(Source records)

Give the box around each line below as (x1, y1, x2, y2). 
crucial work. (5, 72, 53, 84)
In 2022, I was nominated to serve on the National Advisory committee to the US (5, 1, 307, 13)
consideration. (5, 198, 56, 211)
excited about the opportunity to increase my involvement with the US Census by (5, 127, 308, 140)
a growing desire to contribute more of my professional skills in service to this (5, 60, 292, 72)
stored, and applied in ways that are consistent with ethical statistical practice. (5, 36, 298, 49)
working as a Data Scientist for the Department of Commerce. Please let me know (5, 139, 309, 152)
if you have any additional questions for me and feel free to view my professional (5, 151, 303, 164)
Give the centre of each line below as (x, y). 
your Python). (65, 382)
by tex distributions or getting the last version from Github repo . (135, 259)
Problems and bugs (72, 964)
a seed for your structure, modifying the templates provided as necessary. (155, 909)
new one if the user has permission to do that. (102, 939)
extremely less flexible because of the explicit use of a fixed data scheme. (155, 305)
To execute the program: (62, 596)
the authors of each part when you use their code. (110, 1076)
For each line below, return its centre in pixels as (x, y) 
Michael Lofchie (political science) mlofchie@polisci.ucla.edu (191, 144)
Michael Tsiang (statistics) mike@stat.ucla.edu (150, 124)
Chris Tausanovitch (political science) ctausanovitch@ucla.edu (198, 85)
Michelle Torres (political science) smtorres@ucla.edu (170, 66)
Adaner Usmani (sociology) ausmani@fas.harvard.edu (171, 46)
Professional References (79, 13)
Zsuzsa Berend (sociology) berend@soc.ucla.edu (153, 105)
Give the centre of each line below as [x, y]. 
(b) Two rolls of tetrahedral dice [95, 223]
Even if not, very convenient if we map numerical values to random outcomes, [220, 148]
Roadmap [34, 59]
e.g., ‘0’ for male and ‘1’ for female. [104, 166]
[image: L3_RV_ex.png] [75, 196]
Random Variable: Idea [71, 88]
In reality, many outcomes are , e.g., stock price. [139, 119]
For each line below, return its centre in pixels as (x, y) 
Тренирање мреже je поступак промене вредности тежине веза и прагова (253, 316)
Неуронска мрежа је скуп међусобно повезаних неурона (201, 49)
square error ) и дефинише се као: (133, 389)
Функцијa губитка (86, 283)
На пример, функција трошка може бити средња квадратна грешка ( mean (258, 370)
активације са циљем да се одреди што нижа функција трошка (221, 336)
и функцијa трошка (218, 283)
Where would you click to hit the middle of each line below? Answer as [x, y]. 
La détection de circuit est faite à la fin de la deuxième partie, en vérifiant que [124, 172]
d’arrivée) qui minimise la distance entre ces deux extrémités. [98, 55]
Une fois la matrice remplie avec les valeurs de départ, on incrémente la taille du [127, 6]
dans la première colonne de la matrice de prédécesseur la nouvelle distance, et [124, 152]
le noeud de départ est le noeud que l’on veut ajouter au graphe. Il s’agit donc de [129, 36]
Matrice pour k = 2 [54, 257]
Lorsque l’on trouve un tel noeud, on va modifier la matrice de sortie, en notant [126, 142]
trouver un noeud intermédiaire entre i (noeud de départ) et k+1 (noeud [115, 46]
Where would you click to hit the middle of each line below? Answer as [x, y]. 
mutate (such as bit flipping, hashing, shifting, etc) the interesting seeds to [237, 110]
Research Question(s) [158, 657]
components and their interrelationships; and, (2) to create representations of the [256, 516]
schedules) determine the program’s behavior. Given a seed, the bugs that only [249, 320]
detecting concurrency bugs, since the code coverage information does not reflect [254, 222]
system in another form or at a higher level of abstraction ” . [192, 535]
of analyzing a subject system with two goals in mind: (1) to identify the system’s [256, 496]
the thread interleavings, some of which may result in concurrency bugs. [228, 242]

...

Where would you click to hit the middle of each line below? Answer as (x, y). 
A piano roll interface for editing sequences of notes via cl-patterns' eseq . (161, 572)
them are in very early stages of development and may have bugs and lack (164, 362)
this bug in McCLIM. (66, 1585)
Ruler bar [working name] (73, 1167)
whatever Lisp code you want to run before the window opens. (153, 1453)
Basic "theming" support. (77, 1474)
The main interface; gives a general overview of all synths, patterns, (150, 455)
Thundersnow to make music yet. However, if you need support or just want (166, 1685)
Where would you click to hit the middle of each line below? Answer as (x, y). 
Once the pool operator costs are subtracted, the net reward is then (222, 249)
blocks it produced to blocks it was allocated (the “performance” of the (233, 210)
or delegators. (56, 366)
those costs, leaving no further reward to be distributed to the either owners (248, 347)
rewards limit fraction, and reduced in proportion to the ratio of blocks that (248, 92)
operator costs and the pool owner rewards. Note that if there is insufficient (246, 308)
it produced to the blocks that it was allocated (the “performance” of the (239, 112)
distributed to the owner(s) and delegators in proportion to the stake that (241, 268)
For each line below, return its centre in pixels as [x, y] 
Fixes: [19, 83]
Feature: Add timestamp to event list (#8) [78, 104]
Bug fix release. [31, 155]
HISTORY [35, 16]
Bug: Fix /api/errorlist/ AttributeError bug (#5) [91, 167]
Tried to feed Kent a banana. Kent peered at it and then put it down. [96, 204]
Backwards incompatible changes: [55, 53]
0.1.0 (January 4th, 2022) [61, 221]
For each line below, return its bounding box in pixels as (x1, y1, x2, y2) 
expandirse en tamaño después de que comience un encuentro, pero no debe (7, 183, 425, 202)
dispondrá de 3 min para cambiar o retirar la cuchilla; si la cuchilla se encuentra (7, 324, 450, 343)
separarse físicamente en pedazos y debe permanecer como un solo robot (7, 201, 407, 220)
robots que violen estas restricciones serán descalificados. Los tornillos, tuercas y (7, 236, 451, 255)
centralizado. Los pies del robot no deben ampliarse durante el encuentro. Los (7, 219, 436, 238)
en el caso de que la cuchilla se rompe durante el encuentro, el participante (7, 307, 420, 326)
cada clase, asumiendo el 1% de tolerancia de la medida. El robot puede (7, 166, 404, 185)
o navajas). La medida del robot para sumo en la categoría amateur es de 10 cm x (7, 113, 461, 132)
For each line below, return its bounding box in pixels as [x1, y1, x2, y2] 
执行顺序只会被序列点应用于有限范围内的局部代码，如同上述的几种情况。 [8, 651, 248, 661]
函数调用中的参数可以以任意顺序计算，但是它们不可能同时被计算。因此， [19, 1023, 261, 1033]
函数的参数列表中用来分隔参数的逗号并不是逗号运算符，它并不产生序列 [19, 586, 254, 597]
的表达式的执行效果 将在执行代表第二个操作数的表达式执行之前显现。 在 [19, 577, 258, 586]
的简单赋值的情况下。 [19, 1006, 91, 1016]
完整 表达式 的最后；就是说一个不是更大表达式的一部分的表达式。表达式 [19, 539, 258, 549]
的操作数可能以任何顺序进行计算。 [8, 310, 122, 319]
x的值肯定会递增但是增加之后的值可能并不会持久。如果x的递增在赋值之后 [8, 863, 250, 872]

...

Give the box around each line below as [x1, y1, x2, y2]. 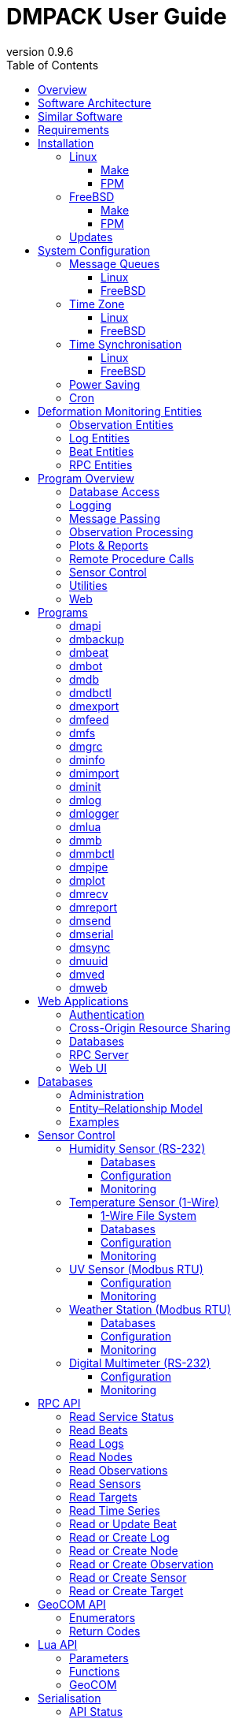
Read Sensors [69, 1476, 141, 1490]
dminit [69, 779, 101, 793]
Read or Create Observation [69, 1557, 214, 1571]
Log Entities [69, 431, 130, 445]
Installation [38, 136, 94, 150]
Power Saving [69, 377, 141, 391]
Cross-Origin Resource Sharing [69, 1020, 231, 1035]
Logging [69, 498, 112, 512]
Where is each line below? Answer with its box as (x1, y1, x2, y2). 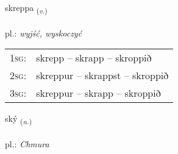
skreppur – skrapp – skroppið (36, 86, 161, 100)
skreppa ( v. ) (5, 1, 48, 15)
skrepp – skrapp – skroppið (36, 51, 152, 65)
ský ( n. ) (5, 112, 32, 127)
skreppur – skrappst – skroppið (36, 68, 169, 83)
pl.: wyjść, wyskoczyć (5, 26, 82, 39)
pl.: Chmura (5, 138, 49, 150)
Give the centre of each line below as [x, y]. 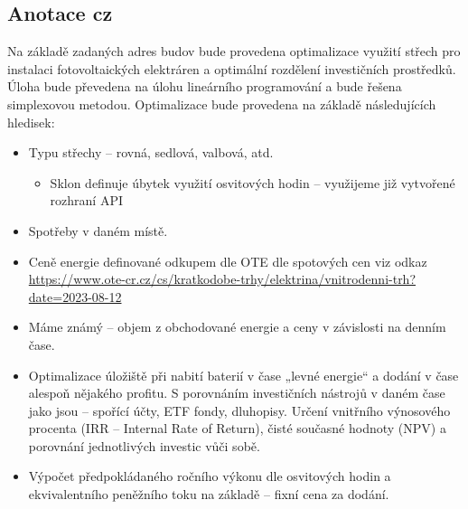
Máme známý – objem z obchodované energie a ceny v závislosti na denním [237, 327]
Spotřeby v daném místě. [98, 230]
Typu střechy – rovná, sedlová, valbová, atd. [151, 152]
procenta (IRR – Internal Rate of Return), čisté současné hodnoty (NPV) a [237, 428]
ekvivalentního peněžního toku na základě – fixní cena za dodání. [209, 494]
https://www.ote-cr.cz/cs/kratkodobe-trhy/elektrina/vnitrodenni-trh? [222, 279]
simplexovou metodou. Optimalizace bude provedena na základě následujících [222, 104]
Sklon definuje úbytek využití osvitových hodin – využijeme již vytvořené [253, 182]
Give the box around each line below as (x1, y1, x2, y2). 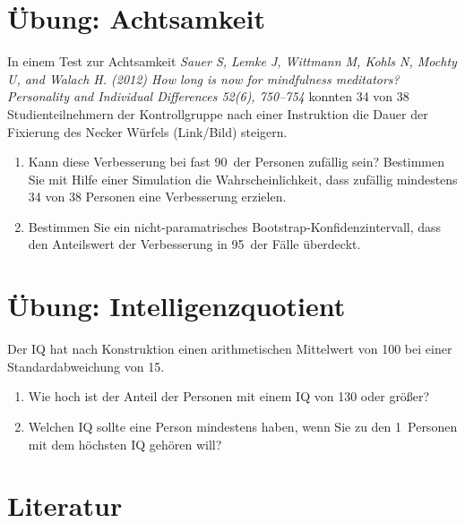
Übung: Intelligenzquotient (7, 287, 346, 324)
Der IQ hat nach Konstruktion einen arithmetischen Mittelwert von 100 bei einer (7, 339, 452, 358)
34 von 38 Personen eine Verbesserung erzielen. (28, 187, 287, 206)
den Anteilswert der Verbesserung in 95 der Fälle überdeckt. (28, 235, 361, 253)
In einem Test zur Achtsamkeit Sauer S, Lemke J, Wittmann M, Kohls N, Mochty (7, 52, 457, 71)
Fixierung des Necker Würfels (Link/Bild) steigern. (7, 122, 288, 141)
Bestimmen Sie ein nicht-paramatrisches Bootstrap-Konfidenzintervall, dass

(Task)
If the string "cuchilla" appears in a line of the entries, report the line.

(Task response)
dispondrá de 3 min para cambiar o retirar la cuchilla; si la cuchilla se encuentra (7, 324, 450, 343)
en el caso de que la cuchilla se rompe durante el encuentro, el participante (7, 307, 420, 326)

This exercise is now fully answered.